Senior Staff Writer
Ultra Petroleum Corp., Houston, relies upon two vastly different asset bases for its future growth: core long-life natural gas reserves in the Green River basin of southwestern Wyoming and oil production in the shallow waters of Bohai Bay off China.
Michael D. Watford, Ultra's chairman, president, and CEO, said the company entered China through an affordable opportunity to buy a stake in an international oil project having upside to pair with Ultra's sizeable US gas properties.
Ultra obtained the Bohai Bay assets through the acquisition of Pendaries Petroleum Ltd., Houston (OGJ Online, Dec. 1, 2000). Meanwhile, the company has made gas production strides during the last 4 years in Wyoming, where it owns more than 188,000 gross acres.

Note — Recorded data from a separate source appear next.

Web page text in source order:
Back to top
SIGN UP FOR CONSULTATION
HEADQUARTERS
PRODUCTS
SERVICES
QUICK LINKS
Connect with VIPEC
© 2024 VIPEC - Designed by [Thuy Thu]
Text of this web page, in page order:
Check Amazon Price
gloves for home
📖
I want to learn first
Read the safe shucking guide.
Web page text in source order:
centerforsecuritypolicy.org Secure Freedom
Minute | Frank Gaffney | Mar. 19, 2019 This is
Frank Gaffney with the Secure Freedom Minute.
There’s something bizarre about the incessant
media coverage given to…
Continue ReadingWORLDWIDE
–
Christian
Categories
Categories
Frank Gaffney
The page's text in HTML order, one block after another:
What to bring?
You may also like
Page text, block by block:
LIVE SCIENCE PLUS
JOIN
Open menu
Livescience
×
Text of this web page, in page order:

"We started the year with a 40 bcfe production target, a significant increase over the almost 29 bcfe from last year," Watford said. "In the first quarter, we bumped it up to 42 bcfe, and in the second quarter we bumped it to 44 bcfe. We are clearly on target. The company's production target for 2005 is 65 bcfe.

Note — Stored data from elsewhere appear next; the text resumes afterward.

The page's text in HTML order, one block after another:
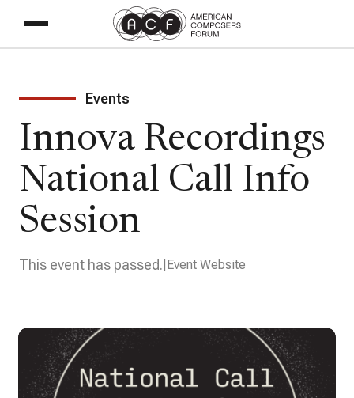
Events
Innova Recordings
National Call Info
Session
This event has passed. Event Website
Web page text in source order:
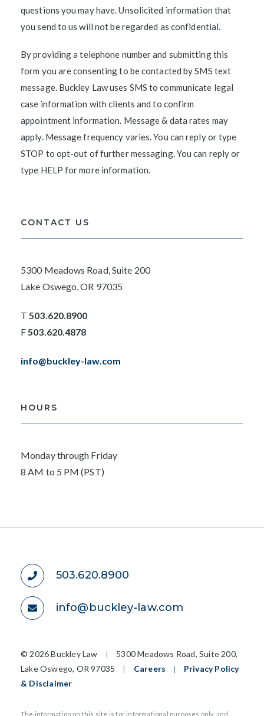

The China asset provided Ultra diversity in commodity and geography, Watford said. The company's wholly owned subsidiary, Sino-American Energy Corp., commenced oil sales in September.
"Production from our first two fields started in mid-July and is currently 30,000 b/d of oil of which Ultra is entitled to about 10%. Field productivity continues to exceed expectations," Watford said of Bohai Bay.
Kerr-McGee Corp., Oklahoma City, is the operator, and CNOOC Ltd. is a partner. Ultra has interests in two large blocks that together cover 677,000 acres in shallow waters.
"When we acquired the properties, there were two discovered fields in 2001," Watford said. "We have nine discovered fields now. Two are on production, and we probably will have another 1-2 fields come on production each year during the next 4 years."
He called the exploration potential on the Chinese blocks "tremendous." His previous international experience was as CEO of Nuevo Energy Co., Houston, which had interests in West Africa.
"We have been funding Bohai Bay since 2001, so it is nice to finally have a little production that will help carry its own weight," Watford said. "We are looking at 500,000-600,000 bbl net to Ultra this year. That is 3 bcfe on a 44 bcfe target, or 6%. Next year, we are looking at 10-12 bcfe contribution from Bohai Bay, so that is about 18%."
Wyoming remains the company's primary driver of value creation and cash flow. The Wyoming assets are divided between the prolific 25-sq-mile Jonah field and 100-sq-mile Pinedale anticline area.
"We don't fully understand how large it is because we haven't drilled everywhere yet," Watford acknowledged of the company's Wyoming reserve base. "A lot of our wells easily will produce 40 years, but it is going to require large amounts of capital and thousands of wells. It's going to be like a San Juan basin in terms of huge long-life gas resources with a low decline rate."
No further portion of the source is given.